● **Data under study**:
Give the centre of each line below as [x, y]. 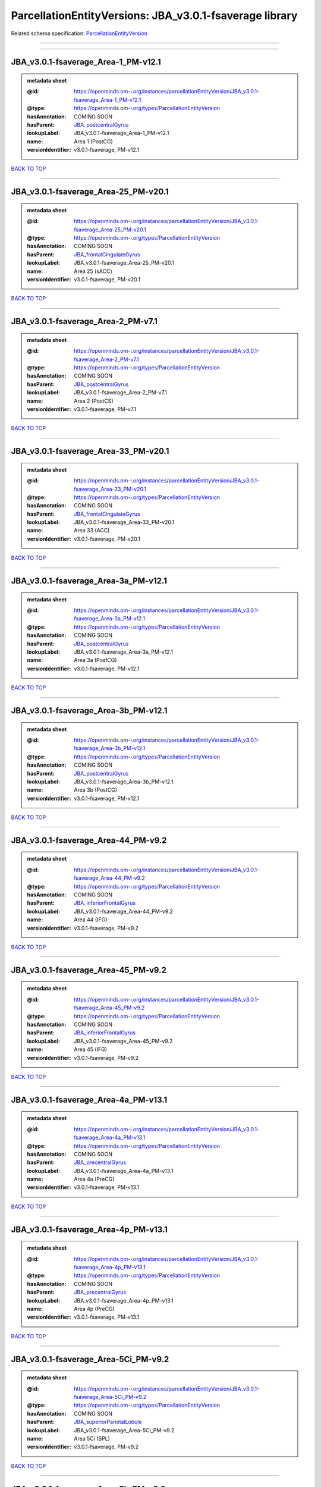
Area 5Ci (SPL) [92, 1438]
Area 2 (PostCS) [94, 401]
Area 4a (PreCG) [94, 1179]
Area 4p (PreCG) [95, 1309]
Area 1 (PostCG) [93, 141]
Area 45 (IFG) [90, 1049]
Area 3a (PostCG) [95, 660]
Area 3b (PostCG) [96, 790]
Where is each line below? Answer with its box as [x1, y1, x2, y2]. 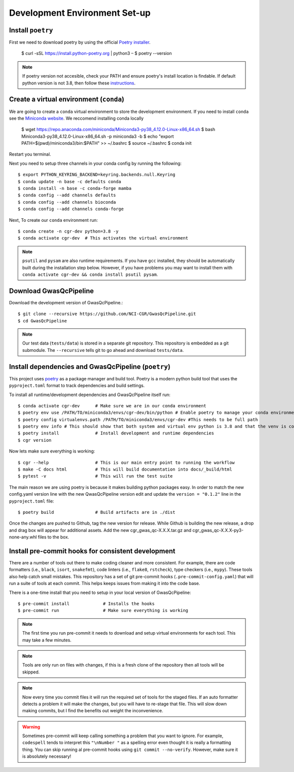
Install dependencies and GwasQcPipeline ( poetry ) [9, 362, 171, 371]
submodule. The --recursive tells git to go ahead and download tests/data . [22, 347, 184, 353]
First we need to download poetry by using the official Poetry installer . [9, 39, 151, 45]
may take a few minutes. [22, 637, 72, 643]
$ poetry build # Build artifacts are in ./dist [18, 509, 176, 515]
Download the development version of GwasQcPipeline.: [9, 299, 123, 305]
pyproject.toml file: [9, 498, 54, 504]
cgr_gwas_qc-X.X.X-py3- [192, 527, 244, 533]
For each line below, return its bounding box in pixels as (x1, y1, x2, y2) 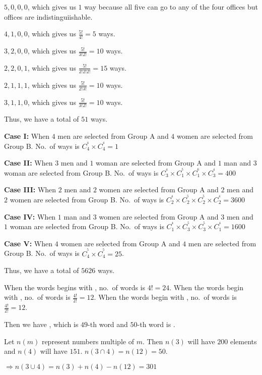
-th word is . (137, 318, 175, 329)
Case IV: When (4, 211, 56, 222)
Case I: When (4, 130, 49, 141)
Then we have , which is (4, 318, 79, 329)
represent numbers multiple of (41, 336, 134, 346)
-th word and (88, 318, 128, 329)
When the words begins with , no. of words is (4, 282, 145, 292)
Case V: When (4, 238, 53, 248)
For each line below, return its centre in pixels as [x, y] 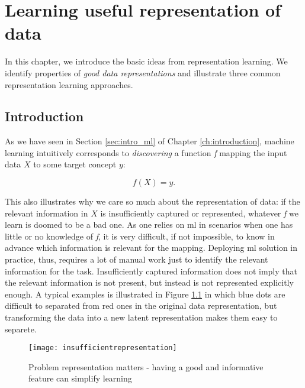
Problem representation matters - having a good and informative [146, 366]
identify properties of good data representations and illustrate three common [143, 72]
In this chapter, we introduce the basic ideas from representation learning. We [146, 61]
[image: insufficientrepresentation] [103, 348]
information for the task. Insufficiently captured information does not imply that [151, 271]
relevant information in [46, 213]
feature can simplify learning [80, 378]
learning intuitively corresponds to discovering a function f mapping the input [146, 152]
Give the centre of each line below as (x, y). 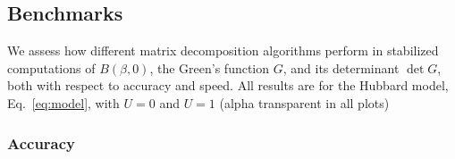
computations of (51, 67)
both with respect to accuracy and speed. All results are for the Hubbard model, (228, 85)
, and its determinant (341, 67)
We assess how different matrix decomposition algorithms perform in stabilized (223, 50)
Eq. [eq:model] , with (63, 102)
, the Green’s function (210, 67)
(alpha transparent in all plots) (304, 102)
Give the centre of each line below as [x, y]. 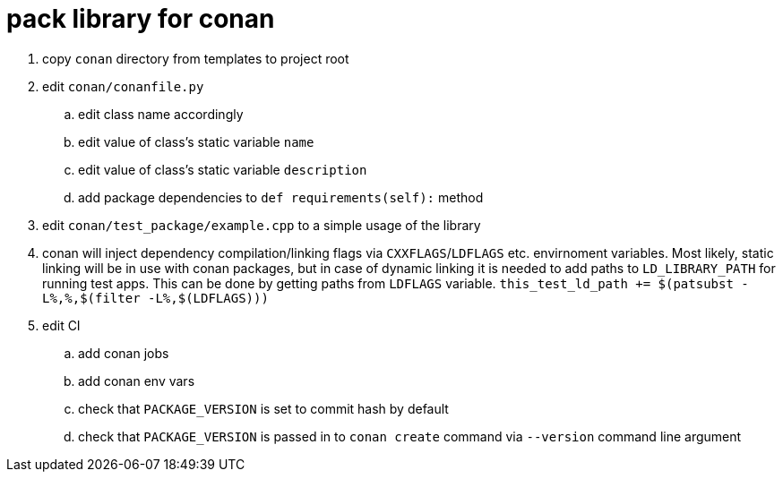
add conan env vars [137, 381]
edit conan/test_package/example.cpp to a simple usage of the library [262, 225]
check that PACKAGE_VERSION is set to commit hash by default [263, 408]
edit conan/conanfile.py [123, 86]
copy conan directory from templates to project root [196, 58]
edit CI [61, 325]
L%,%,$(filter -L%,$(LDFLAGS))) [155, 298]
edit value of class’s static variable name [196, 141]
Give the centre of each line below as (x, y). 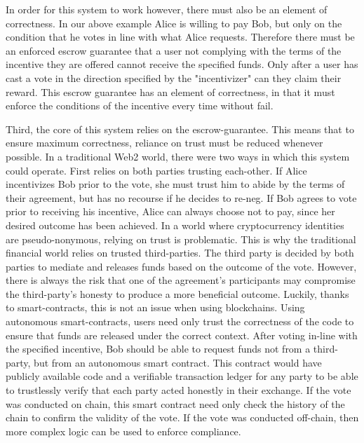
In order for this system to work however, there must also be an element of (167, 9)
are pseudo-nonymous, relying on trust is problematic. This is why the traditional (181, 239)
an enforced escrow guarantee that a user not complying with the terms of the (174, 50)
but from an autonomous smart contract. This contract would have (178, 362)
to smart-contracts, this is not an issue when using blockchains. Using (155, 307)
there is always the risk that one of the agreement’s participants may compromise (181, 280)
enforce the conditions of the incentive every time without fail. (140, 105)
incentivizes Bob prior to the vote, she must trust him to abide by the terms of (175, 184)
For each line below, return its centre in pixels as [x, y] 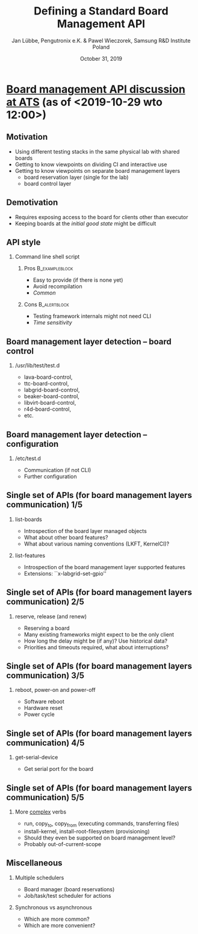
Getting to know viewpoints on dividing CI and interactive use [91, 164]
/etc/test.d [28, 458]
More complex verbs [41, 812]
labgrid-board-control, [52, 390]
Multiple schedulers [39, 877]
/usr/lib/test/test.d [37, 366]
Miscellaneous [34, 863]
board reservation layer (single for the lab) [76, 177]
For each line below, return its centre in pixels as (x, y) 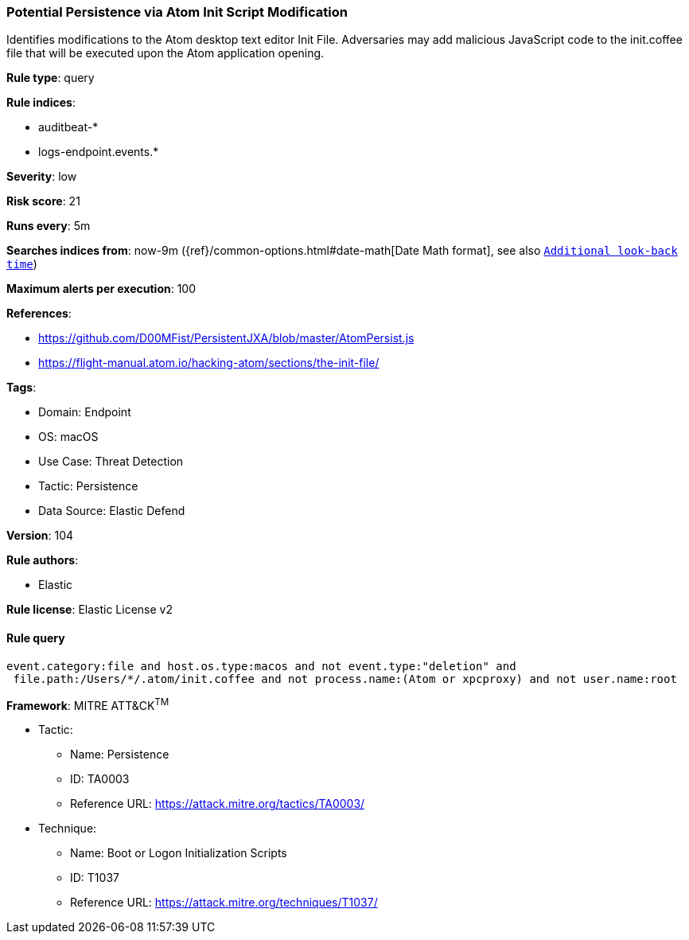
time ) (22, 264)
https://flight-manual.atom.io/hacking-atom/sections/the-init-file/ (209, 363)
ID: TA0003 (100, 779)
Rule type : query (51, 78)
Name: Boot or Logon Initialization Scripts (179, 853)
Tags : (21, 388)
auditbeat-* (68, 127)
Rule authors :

● **Task statement**: A verbatim copy of the data, pictures removed, is the expected result.

● **Answer for this exercise**:
Give the centre of each line below as [x, y]. 
Area 5Ci (SPL) [92, 1438]
Area 2 (PostCS) [94, 401]
Area 4a (PreCG) [94, 1179]
Area 4p (PreCG) [95, 1309]
Area 1 (PostCG) [93, 141]
Area 45 (IFG) [90, 1049]
Area 3a (PostCG) [95, 660]
Area 3b (PostCG) [96, 790]
Where is each line below? Answer with its box as [x1, y1, x2, y2]. 
Install dependencies and GwasQcPipeline ( poetry ) [9, 362, 171, 371]
submodule. The --recursive tells git to go ahead and download tests/data . [22, 347, 184, 353]
First we need to download poetry by using the official Poetry installer . [9, 39, 151, 45]
may take a few minutes. [22, 637, 72, 643]
$ poetry build # Build artifacts are in ./dist [18, 509, 176, 515]
Download the development version of GwasQcPipeline.: [9, 299, 123, 305]
pyproject.toml file: [9, 498, 54, 504]
cgr_gwas_qc-X.X.X-py3- [192, 527, 244, 533]
For each line below, return its bounding box in pixels as (x1, y1, x2, y2) 
-th word is . (137, 318, 175, 329)
Case IV: When (4, 211, 56, 222)
Case I: When (4, 130, 49, 141)
Then we have , which is (4, 318, 79, 329)
represent numbers multiple of (41, 336, 134, 346)
-th word and (88, 318, 128, 329)
When the words begins with , no. of words is (4, 282, 145, 292)
Case V: When (4, 238, 53, 248)
For each line below, return its centre in pixels as [x, y] 
Problem representation matters - having a good and informative [146, 366]
identify properties of good data representations and illustrate three common [143, 72]
In this chapter, we introduce the basic ideas from representation learning. We [146, 61]
[image: insufficientrepresentation] [103, 348]
information for the task. Insufficiently captured information does not imply that [151, 271]
relevant information in [46, 213]
feature can simplify learning [80, 378]
learning intuitively corresponds to discovering a function f mapping the input [146, 152]
Give the centre of each line below as (x, y). 
computations of (51, 67)
both with respect to accuracy and speed. All results are for the Hubbard model, (228, 85)
, and its determinant (341, 67)
We assess how different matrix decomposition algorithms perform in stabilized (223, 50)
Eq. [eq:model] , with (63, 102)
, the Green’s function (210, 67)
(alpha transparent in all plots) (304, 102)
Give the centre of each line below as [x, y]. 
add conan env vars [137, 381]
edit conan/test_package/example.cpp to a simple usage of the library [262, 225]
check that PACKAGE_VERSION is set to commit hash by default [263, 408]
edit conan/conanfile.py [123, 86]
copy conan directory from templates to project root [196, 58]
edit CI [61, 325]
L%,%,$(filter -L%,$(LDFLAGS))) [155, 298]
edit value of class’s static variable name [196, 141]
Give the centre of each line below as (x, y). 
In order for this system to work however, there must also be an element of (167, 9)
are pseudo-nonymous, relying on trust is problematic. This is why the traditional (181, 239)
an enforced escrow guarantee that a user not complying with the terms of the (174, 50)
but from an autonomous smart contract. This contract would have (178, 362)
to smart-contracts, this is not an issue when using blockchains. Using (155, 307)
there is always the risk that one of the agreement’s participants may compromise (181, 280)
enforce the conditions of the incentive every time without fail. (140, 105)
incentivizes Bob prior to the vote, she must trust him to abide by the terms of (175, 184)
For each line below, return its centre in pixels as [x, y] 
Getting to know viewpoints on dividing CI and interactive use [91, 164]
/etc/test.d [28, 458]
More complex verbs [41, 812]
labgrid-board-control, [52, 390]
Multiple schedulers [39, 877]
/usr/lib/test/test.d [37, 366]
Miscellaneous [34, 863]
board reservation layer (single for the lab) [76, 177]
For each line below, return its centre in pixels as (x, y) 
time ) (22, 264)
https://flight-manual.atom.io/hacking-atom/sections/the-init-file/ (209, 363)
ID: TA0003 (100, 779)
Rule type : query (51, 78)
Name: Boot or Logon Initialization Scripts (179, 853)
Tags : (21, 388)
auditbeat-* (68, 127)
Rule authors :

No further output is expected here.